Philip Lossl

De titel van mijn proefschrift is een redelijk goede samenvatting van mijn onderzoek. Het doel is om verschillende “massaspectrometrie methoden” te combineren om zo karakterisering van “eiwitten” uit verschillende biologische systemen mogelijk te maken. Hierbij ligt een sterke focus bij de “structuren, modificaties en interacties” van deze eiwitten. Maar wat zijn eiwitten nou eigenlijk? Hoe helpt kennis over structuren, modificaties en interacties om eiwitten beter te kunnen begrijpen? En waarom is massaspectrometrie een nuttige techniek om eiwitten te karakteriseren? Voor ik de resultaten van mijn onderzoek beschrijf, zal ik eerst deze drie essentiële vragen beantwoorden.

Bijna elk proces in de levende natuur is gebaseerd op eiwitten.
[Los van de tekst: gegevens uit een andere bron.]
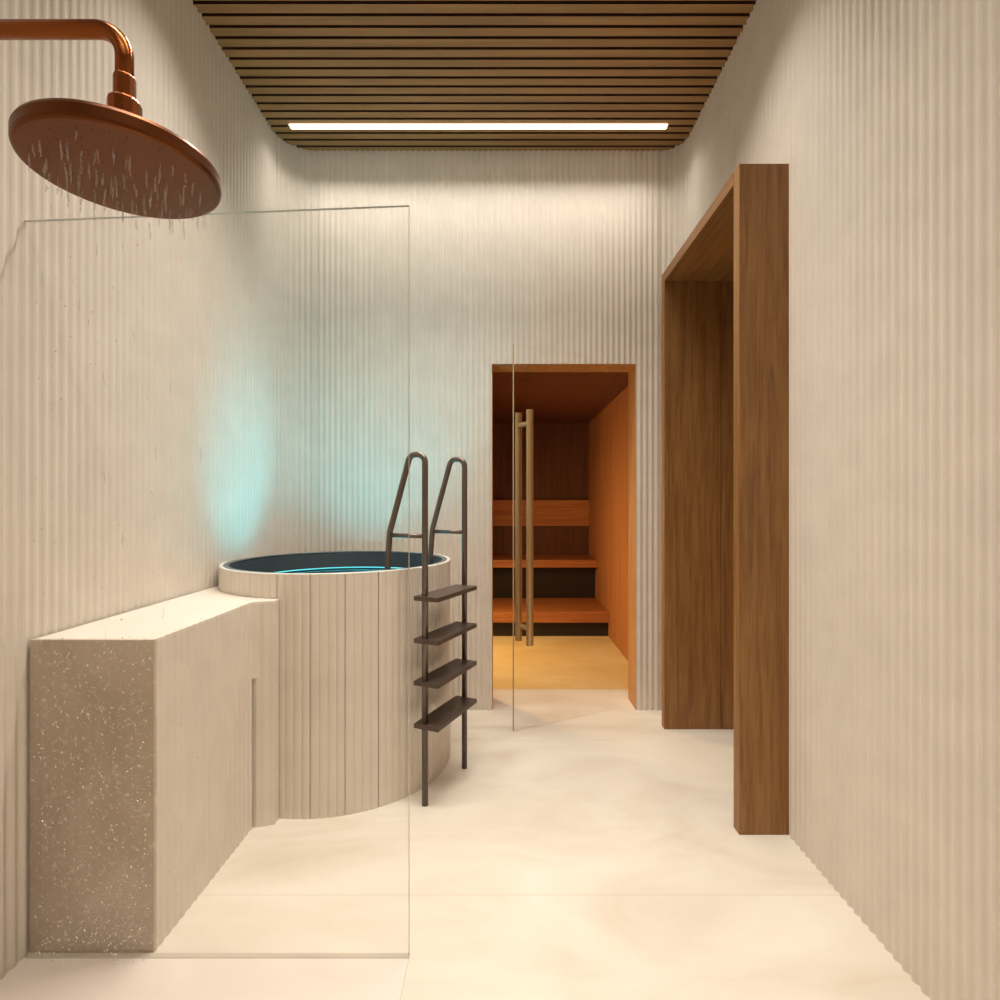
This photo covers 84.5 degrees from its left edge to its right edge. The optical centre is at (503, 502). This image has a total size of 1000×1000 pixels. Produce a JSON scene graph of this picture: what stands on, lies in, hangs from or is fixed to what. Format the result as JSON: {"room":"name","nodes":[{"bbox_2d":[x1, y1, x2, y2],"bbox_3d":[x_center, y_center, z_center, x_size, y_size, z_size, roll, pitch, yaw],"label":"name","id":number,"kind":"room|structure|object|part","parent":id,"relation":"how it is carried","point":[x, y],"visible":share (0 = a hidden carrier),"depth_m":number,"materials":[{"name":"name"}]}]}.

Hun diversiteit is al meteen zichtbaar als je kijkt naar de eiwitten die in deze proefschrift zijn onderzocht: sommigen spelen een rol in humane cel deling, anderen als receptor op het oppervlak van een cel om signaal eiwitten te herkennen, en nog anderen reguleren het dag en nacht ritme in blauwalgen. De “bouwplannen” voor al deze eiwitten liggen opgeslagen in onze genen. Echter, leven is niet alleen afhankelijk van deze bouwplannen maar wordt met name mogelijk gemaakt door de keuzes welke bouwplannen op welk moment worden uitgevoerd. Een dikkopje wordt een kikker, een rups wordt een vlinder, bladeren worden geel en rood in de herfst – in al deze gevallen blijft het geheel van genen (het genoom) onveranderd maar er wordt wel een specifieke set van genen actief. Met andere woorden: de metamorfosen die deze organismen ondergaan worden veroorzaakt door een verandering in de set van eiwitten die ze bezitten, ook wel het proteoom genoemd.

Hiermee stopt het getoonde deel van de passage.